Copy all lines below exactly as written. Leave pictures out.

[Data excerpts]
--- START ---
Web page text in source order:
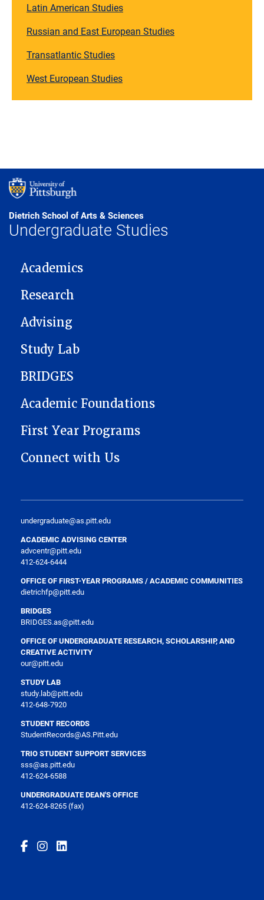
Latin American Studies
Russian and East European Studies
Transatlantic Studies
West European Studies
Dietrich School of Arts & Sciences
Undergraduate Studies
MAIN NAVIGATION
Academics
Research
Advising
Study Lab
BRIDGES
Academic Foundations
First Year Programs
Connect with Us
undergraduate@as.pitt.edu
ACADEMIC ADVISING CENTER
advcentr@pitt.edu
412-624-6444
OFFICE OF FIRST-YEAR PROGRAMS / ACADEMIC COMMUNITIES
dietrichfp@pitt.edu
BRIDGES
BRIDGES.as@pitt.edu
OFFICE OF UNDERGRADUATE RESEARCH, SCHOLARSHIP, AND
CREATIVE ACTIVITY
our@pitt.edu
STUDY LAB
study.lab@pitt.edu
412-648-7920
STUDENT RECORDS
StudentRecords@AS.Pitt.edu
TRIO STUDENT SUPPORT SERVICES
sss@as.pitt.edu
412-624-6588
UNDERGRADUATE DEAN'S OFFICE
412-624-8265 (fax)
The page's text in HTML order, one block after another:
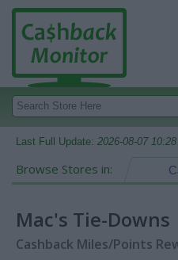
Last Full Update: 2026-08-07
Browse Stores in:
Mac's Tie-Downs
Cashback Miles/Points
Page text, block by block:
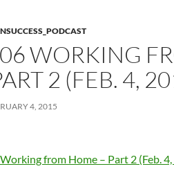
WORKING
2 (FEB. 4,
4, 2015
from Home – Part 2 (Feb.
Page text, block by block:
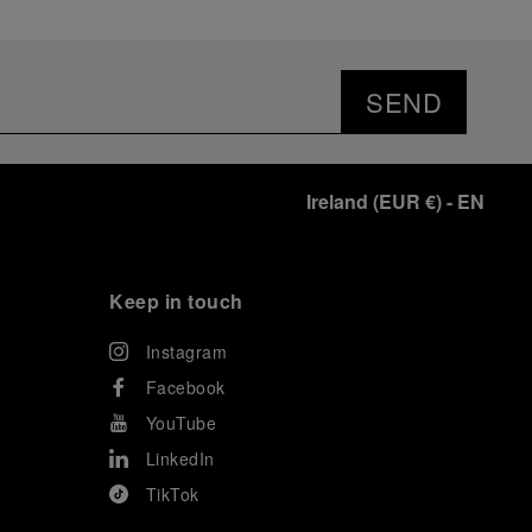
SEND
Ireland (EUR €)- EN
Keep in touch
Instagram
Facebook
YouTube
LinkedIn
TikTok
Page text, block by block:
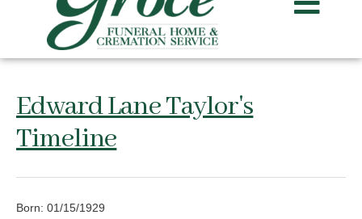
Edward Lane Taylor's
Timeline
Born: 01/15/1929
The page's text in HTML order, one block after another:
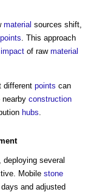
material sources shift,
points. This approach
of raw material
different points can
nearby construction
hubs.
, deploying several
Mobile stone
and adjusted
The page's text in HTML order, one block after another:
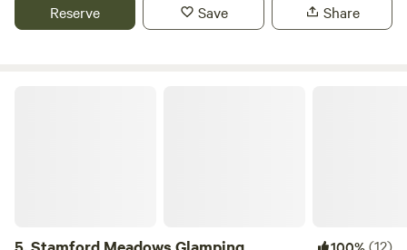
Reserve Save Share
(12)
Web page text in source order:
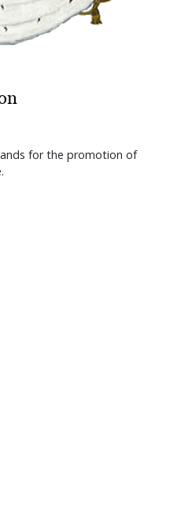
for the promotion of
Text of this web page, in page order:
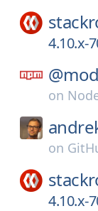
4.10.x-
on
on
4.10.x-
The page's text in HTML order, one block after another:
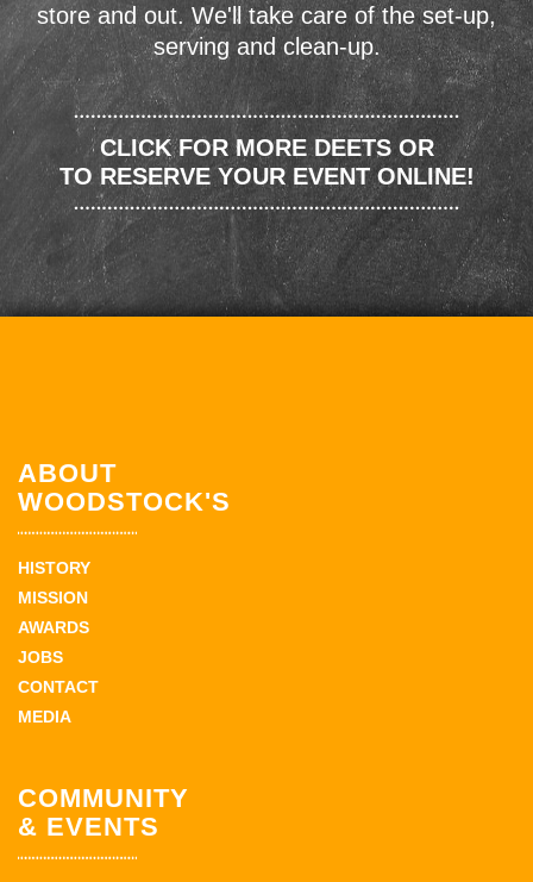
store and out. We'll take care of the set-up,
serving and clean-up.
CLICK FOR MORE DEETS OR
TO RESERVE YOUR EVENT ONLINE!
ABOUT
WOODSTOCK'S
HISTORY
MISSION
AWARDS
JOBS
CONTACT
MEDIA
COMMUNITY
& EVENTS
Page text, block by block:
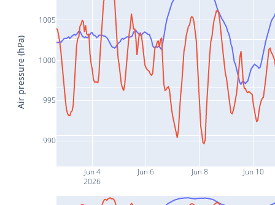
--- END ---
-- Answer section --
Web page text in source order:
Latin American Studies
Russian and East European Studies
Transatlantic Studies
West European Studies
Dietrich School of Arts & Sciences
Undergraduate Studies
MAIN NAVIGATION
Academics
Research
Advising
Study Lab
BRIDGES
Academic Foundations
First Year Programs
Connect with Us
undergraduate@as.pitt.edu
ACADEMIC ADVISING CENTER
advcentr@pitt.edu
412-624-6444
OFFICE OF FIRST-YEAR PROGRAMS / ACADEMIC COMMUNITIES
dietrichfp@pitt.edu
BRIDGES
BRIDGES.as@pitt.edu
OFFICE OF UNDERGRADUATE RESEARCH, SCHOLARSHIP, AND
CREATIVE ACTIVITY
our@pitt.edu
STUDY LAB
study.lab@pitt.edu
412-648-7920
STUDENT RECORDS
StudentRecords@AS.Pitt.edu
TRIO STUDENT SUPPORT SERVICES
sss@as.pitt.edu
412-624-6588
UNDERGRADUATE DEAN'S OFFICE
412-624-8265 (fax)
The page's text in HTML order, one block after another:
Last Full Update: 2026-08-07
Browse Stores in:
Mac's Tie-Downs
Cashback Miles/Points
Page text, block by block:
WORKING
2 (FEB. 4,
4, 2015
from Home – Part 2 (Feb.
Page text, block by block:
SEND
Ireland (EUR €)- EN
Keep in touch
Instagram
Facebook
YouTube
LinkedIn
TikTok
Page text, block by block:
Edward Lane Taylor's
Timeline
Born: 01/15/1929
The page's text in HTML order, one block after another:
material sources shift,
points. This approach
of raw material
different points can
nearby construction
hubs.
, deploying several
Mobile stone
and adjusted
The page's text in HTML order, one block after another:
Reserve Save Share
(12)
Web page text in source order:
for the promotion of
Text of this web page, in page order:
4.10.x-
on
on
4.10.x-
The page's text in HTML order, one block after another:
store and out. We'll take care of the set-up,
serving and clean-up.
CLICK FOR MORE DEETS OR
TO RESERVE YOUR EVENT ONLINE!
ABOUT
WOODSTOCK'S
HISTORY
MISSION
AWARDS
JOBS
CONTACT
MEDIA
COMMUNITY
& EVENTS
Page text, block by block:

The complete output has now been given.